One of the zones (zone 1) will be excluded from the trial because it was used as the site for the pilot study. In zones 2-7 there are 59 women’s groups organized within the villages, which will serve as the cluster and source of recruitment for the study.
Staff not working for the project at Johns Hopkins Bloomberg School of Public Health will randomize women’s groups in zones 2-7 into the intervention and control condition using approximately a 1:1 allocation ratio through a random number generator in the Stata. The allocation of villages to intervention and control condition will be concealed from the local research assistants.
Intervention (Nguvu) Arm: Participants will have access to the Nguvu intervention, which is an 8-week program that integrates advocacy and empowerment counseling with cognitive processing therapy. The intervention was developed from previous programs evaluated in survivors of sexual and gender-based violence and adapted through formative research conducted in Nyarugusu refugee camp. The intervention consists of weekly sessions over the course of 8 weeks (1 individual session followed by 7 group sessions). Sessions 1 and 8 are the advocacy sessions, which focus on developing a safety plan and discussing issues surrounding intimate partner violence and psychological distress. Sessions 2-7 are the cognitive processing therapy sessions that introduce concepts and the relationship between thoughts and feelings and teach participants skills to identify stuck thoughts and introduce skills to change thinking errors as a means to improve feelings and reduce psychological stress.
Comparison group: Participants will receive standard mental health and protection services during the trial period. Protection services include gender-based violence prevention and response services provided by the International Rescue Committee in Nyarugusu camp. The mental health services are provided primarily through the health sector, primarily provided by the Tanzania Red Cross, and some psychosocial services are offered through the protection sector.
Participants in both groups are followed up after 9 and 20 weeks.
Intervention type
Behavioural
Primary outcome measure
Primary outcome measures as of 07/11/2018:
1. Relevance of the intervention and research protocols
1.1. To determine whether psychological distress is a prevalent problem that is prioritized by women affected by intimate partner violence in refugee settings
1.2. To evaluate the validity and reliability of mental health, violence and functioning outcome measures in the study population
2. Acceptability of the intervention and research protocols
2.1. Participant retention in intervention sessions and research interviews (75% of intervention sessions attended, on average; 85% retention in post-treatment assessment)

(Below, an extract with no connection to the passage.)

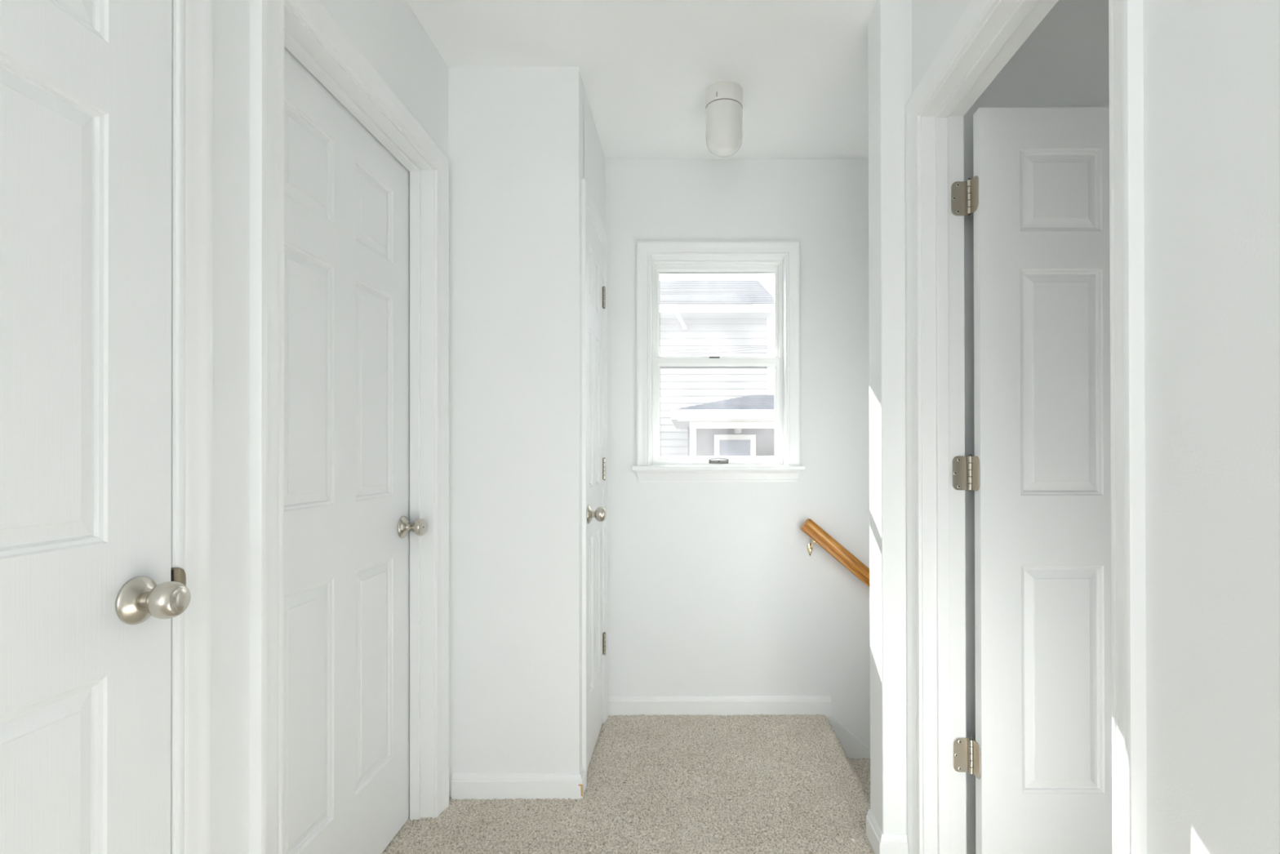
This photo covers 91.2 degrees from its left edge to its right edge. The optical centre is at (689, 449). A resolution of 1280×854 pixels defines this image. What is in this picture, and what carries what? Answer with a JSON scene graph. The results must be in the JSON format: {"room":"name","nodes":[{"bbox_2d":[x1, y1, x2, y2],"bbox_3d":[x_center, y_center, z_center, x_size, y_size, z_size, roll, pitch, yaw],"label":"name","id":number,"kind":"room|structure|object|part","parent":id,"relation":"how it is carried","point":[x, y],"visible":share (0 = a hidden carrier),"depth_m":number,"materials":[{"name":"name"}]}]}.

2.2. No serious adverse events related to study participation
2.3. Safety and ethical concerns reported in qualitative interviews with participants and program staff
3. Feasibility of the intervention and research protocols
3.1. Fidelity of intervention implementation as determined through supervision, qualitative interviews with intervention facilitators and routine monitoring for protocol deviations
3.2. Recruitment of 15 groups of eligible women (approximately n=150-180) and approximately equal number of controls within 3 months
3.3. Balanced randomization groups on demographics and baseline levels of outcome measures
3.4. Implementation challenges reported in qualitative interviews with program staff and partner agency representatives, changes in anticipated timelines, etc.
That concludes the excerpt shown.